Recensão de Manuel Portela aos espetáculos "My Inner Mind" e "Nano T"
MIM (lembrando-me de)NANO T: uma memória pós-teatro após o teatro
Dedicado a Mário Montenegro e a Alexandre Lemos.
MIM, acrónimo de My Inner Mind, é um espetáculo que sugere uma viagem à mente humana criando uma analogia entre o percurso feito dentro do edifício da Faculdade de Medicina da Universidade de Coimbra e um possível percurso pelo interior da mente e das estruturas cerebrais que a produzem. Todavia, átrios, corredores, escadarias, sala de reuniões, laboratório e anfiteatro – os vários espaços por onde atores, músicos e espetadores transitam – não são apenas etapas da viagem correspondentes a áreas e funções cerebrais. São também espaços que representam agentes e práticas concretas de conhecimento científico. Inicialmente, os espetadores foram levados a vestir uma bata branca de laboratório, tomando assim consciência do papel do investigador como agente produtor de um certo modo de conhecimento. O espaço funcional do Centro de Neurociências e Biologia Celular da UC desdobra-se no espaço de representação teatralizada da ciência.

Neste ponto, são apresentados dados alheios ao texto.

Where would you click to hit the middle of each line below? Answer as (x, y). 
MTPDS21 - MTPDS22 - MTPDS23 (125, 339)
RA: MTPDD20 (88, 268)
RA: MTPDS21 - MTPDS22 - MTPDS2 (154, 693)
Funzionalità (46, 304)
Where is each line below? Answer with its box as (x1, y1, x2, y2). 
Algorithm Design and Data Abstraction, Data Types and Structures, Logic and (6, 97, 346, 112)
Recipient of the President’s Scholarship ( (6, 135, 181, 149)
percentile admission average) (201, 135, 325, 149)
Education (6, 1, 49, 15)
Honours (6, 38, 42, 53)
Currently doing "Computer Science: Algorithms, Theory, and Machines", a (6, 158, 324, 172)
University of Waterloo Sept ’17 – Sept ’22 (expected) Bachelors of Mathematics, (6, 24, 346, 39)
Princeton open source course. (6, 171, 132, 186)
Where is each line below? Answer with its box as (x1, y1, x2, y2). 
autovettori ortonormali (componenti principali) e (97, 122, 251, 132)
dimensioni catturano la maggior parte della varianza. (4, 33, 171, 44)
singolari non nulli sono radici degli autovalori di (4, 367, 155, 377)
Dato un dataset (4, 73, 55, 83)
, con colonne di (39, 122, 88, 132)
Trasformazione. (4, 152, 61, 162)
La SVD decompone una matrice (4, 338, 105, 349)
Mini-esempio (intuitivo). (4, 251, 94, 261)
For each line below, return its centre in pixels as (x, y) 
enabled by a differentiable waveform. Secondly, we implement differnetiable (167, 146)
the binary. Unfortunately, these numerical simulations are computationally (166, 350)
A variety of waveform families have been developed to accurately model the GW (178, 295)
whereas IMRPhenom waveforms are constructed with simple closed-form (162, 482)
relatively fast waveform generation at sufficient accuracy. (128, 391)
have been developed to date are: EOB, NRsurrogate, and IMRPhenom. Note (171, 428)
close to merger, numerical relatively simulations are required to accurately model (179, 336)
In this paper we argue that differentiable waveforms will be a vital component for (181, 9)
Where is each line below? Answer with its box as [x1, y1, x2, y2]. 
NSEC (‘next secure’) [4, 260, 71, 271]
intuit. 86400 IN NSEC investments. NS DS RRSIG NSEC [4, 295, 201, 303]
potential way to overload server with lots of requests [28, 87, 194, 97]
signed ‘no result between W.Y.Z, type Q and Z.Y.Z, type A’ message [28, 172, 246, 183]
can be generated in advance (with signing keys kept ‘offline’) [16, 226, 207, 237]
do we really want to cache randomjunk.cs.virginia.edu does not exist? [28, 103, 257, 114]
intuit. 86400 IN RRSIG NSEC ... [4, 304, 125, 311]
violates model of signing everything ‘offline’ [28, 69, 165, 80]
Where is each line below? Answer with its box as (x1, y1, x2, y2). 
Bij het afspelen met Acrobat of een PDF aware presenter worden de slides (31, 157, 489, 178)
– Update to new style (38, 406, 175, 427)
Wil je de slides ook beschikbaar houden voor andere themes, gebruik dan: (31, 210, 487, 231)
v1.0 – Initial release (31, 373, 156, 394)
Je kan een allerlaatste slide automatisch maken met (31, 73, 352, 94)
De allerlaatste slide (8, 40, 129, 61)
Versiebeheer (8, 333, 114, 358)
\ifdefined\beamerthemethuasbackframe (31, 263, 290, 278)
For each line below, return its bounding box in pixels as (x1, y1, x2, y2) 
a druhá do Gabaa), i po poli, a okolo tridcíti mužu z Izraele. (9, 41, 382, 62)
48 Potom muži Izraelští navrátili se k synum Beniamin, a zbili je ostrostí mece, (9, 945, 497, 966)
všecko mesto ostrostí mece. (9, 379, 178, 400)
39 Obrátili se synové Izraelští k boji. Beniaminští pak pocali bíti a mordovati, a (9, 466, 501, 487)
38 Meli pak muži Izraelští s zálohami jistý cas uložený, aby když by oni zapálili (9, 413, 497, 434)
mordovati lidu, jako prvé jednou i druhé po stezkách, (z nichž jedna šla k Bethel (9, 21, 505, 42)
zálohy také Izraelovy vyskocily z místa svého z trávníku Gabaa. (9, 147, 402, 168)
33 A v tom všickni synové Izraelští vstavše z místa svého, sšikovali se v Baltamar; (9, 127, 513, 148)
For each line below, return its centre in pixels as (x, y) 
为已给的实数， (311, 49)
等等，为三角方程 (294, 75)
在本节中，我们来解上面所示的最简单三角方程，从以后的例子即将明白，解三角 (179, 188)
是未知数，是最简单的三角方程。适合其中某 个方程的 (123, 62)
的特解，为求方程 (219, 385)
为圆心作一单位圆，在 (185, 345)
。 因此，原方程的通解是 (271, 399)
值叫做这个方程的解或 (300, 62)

Quem conhecer o trabalho anterior da marionet, reconhece de imediato o seu método criativo: não se trata de tematizar verbalmente a ciência no teatro, isto é, de fazer com que as personagens falem de ideias e conceitos científicos, mas de fazer com que as próprias ideias e conceitos se materializem na forma do espetáculo – na espacialização da cena, nos movimentos dos atores, nos usos da luz e do som, nos papéis relativos de espetadores e elementos da cena. A inscrição da cena num espaço de produção de ciência decorre de um modo particular de escrever a cena, fazendo com que os objetos e os espaços do centro de investigação possam ser habitados como lugares de teatralização e, ao mesmo tempo, seja possível inscrever nesses espaços – através de textos, imagens, projeções, luzes – as camadas de sentido específicas deste espetáculo. A estratégia é, de certo modo, de contaminação mútua: contaminar o espaço e a prática da ciência com o espaço e a prática do teatro, e vice-versa.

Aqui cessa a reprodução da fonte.